Restate, word for word, the run of lines that starts at the line containing "The influence of Rahu/Uranus" and ends with the final line of the listing. Leave pictures out.

DATA SUPPLIED
-----

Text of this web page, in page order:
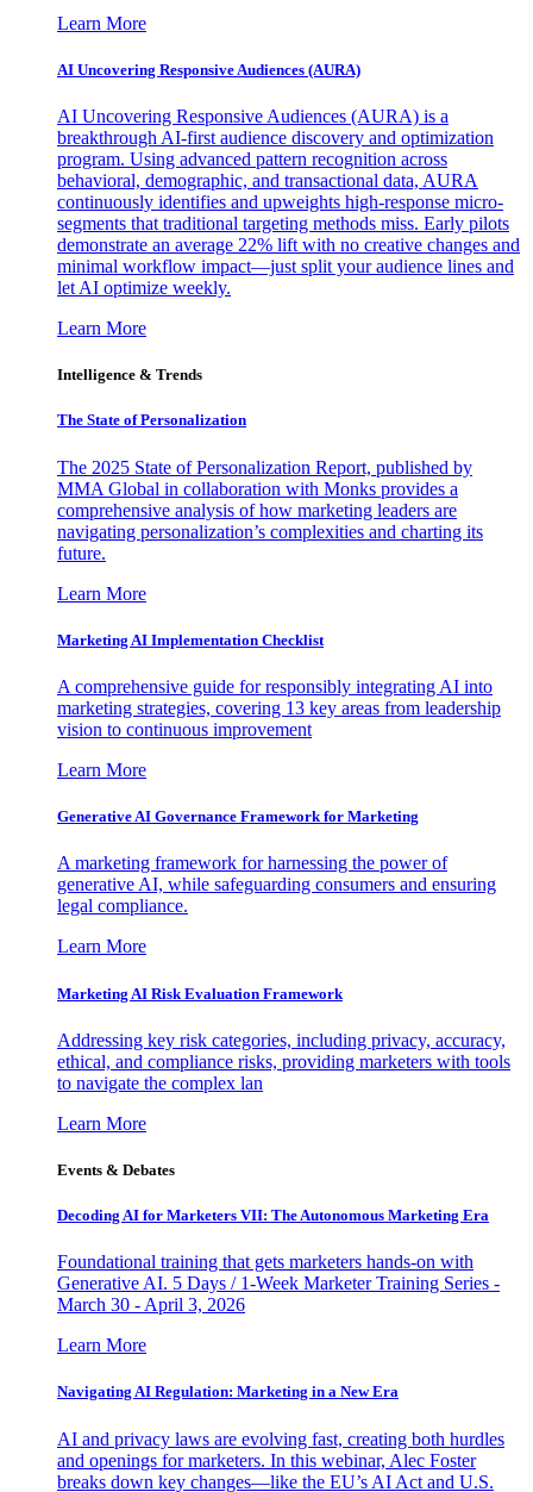
Learn More
AI Uncovering Responsive Audiences (AURA)
AI Uncovering Responsive Audiences (AURA) is a
breakthrough AI-first audience discovery and optimization
program. Using advanced pattern recognition across
behavioral, demographic, and transactional data, AURA
continuously identifies and upweights high-response micro-
segments that traditional targeting methods miss. Early pilots
demonstrate an average 22% lift with no creative changes and
minimal workflow impact—just split your audience lines and
let AI optimize weekly.
Learn More
Intelligence & Trends
The State of Personalization
The 2025 State of Personalization Report, published by
MMA Global in collaboration with Monks provides a
comprehensive analysis of how marketing leaders are
navigating personalization’s complexities and charting its
future.
Learn More
Marketing AI Implementation Checklist
A comprehensive guide for responsibly integrating AI into
marketing strategies, covering 13 key areas from leadership
vision to continuous improvement
Learn More
Generative AI Governance Framework for Marketing
A marketing framework for harnessing the power of
generative AI, while safeguarding consumers and ensuring
legal compliance.
Learn More
Marketing AI Risk Evaluation Framework
Addressing key risk categories, including privacy, accuracy,
ethical, and compliance risks, providing marketers with tools
to navigate the complex lan
Learn More
Events & Debates
Decoding AI for Marketers VII: The Autonomous Marketing Era
Foundational training that gets marketers hands-on with
Generative AI. 5 Days / 1-Week Marketer Training Series -
March 30 - April 3, 2026
Learn More
Navigating AI Regulation: Marketing in a New Era
AI and privacy laws are evolving fast, creating both hurdles
and openings for marketers. In this webinar, Alec Foster
breaks down key changes—like the EU’s AI Act and U.S.
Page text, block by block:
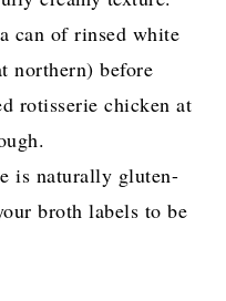
can of rinsed white
northern) before
rotisserie chicken at
is naturally gluten-
broth labels to be
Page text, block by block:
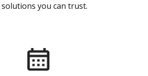
solutions you can trust.
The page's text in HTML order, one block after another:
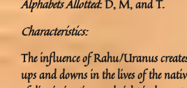
Alphabets Allotted: D, M, and T.
Characteristics:
The influence of Rahu/Uranus
ups and downs in the lives of the
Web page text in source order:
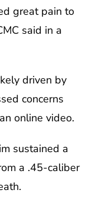
great pain to
said in a
driven by
concerns
online video.
sustained a
a .45-caliber
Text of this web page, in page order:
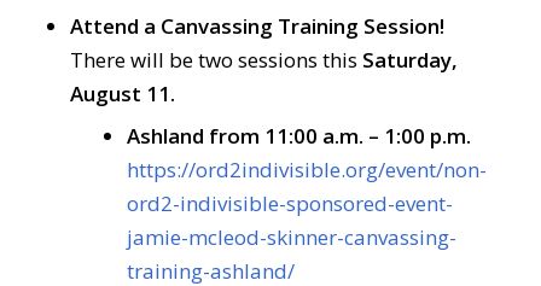
Attend a Canvassing Training Session!
There will be two sessions this Saturday,
August 11.
Ashland from 11:00 a.m. – 1:00 p.m.
https://ord2indivisible.org/event/non-
ord2-indivisible-sponsored-event-
jamie-mcleod-skinner-canvassing-
training-ashland/
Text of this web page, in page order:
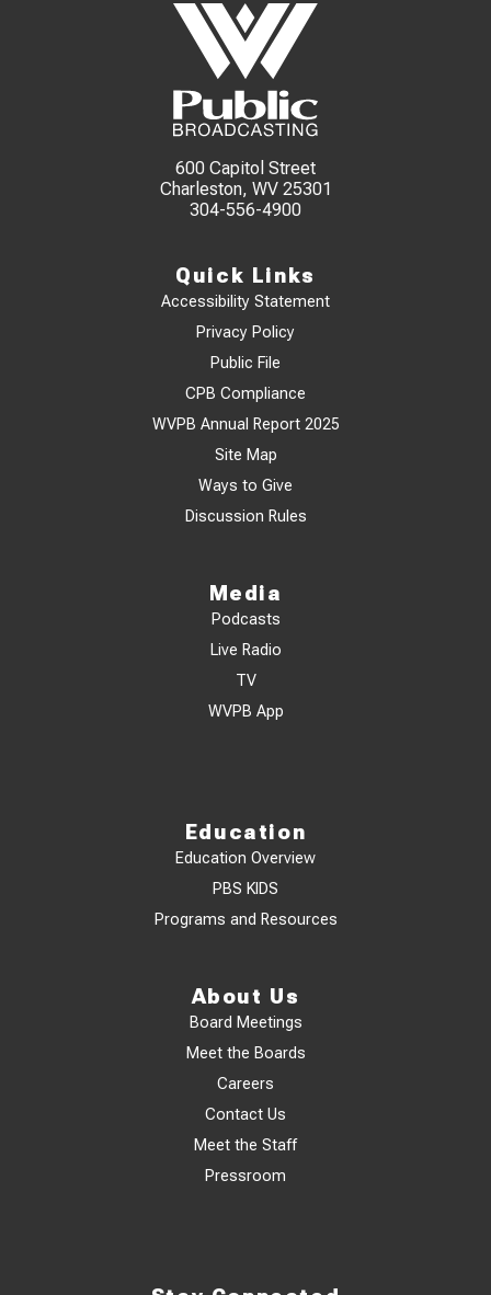
600 Capitol Street
Charleston, WV 25301
304-556-4900
Quick Links
Accessibility Statement
Privacy Policy
Public File
CPB Compliance
WVPB Annual Report 2025
Site Map
Ways to Give
Discussion Rules
Media
Podcasts
Live Radio
TV
WVPB App
Education
Education Overview
PBS KIDS
Programs and Resources
About Us
Board Meetings
Meet the Boards
Careers
Contact Us
Meet the Staff
Pressroom
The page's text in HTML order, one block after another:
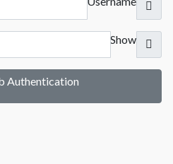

-----

RESULT
The influence of Rahu/Uranus
ups and downs in the lives of the
Web page text in source order:
great pain to
said in a
driven by
concerns
online video.
sustained a
a .45-caliber
Text of this web page, in page order:
Attend a Canvassing Training Session!
There will be two sessions this Saturday,
August 11.
Ashland from 11:00 a.m. – 1:00 p.m.
https://ord2indivisible.org/event/non-
ord2-indivisible-sponsored-event-
jamie-mcleod-skinner-canvassing-
training-ashland/
Text of this web page, in page order:
600 Capitol Street
Charleston, WV 25301
304-556-4900
Quick Links
Accessibility Statement
Privacy Policy
Public File
CPB Compliance
WVPB Annual Report 2025
Site Map
Ways to Give
Discussion Rules
Media
Podcasts
Live Radio
TV
WVPB App
Education
Education Overview
PBS KIDS
Programs and Resources
About Us
Board Meetings
Meet the Boards
Careers
Contact Us
Meet the Staff
Pressroom
The page's text in HTML order, one block after another:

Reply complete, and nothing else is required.